■ **EXERCISE DESCRIPTION**
Every line of the entries below that carries the string "pembuatan" should be copied.

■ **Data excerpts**
>>>

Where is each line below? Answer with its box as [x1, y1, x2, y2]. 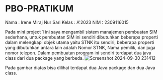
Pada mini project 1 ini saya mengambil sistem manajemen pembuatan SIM [5, 29, 158, 35]
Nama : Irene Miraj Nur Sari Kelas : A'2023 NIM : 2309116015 [5, 19, 129, 25]
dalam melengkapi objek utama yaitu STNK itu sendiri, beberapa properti [5, 39, 154, 45]
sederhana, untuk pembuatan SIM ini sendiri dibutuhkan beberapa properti [5, 34, 158, 40]
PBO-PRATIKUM [5, 3, 74, 14]
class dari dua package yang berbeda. [5, 55, 84, 61]
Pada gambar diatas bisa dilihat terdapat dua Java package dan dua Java [5, 65, 156, 71]
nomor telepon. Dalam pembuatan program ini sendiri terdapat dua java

<<<

■ **EXERCISE RESULT**
Pada mini project 1 ini saya mengambil sistem manajemen pembuatan SIM [5, 29, 158, 35]
sederhana, untuk pembuatan SIM ini sendiri dibutuhkan beberapa properti [5, 34, 158, 40]
nomor telepon. Dalam pembuatan program ini sendiri terdapat dua java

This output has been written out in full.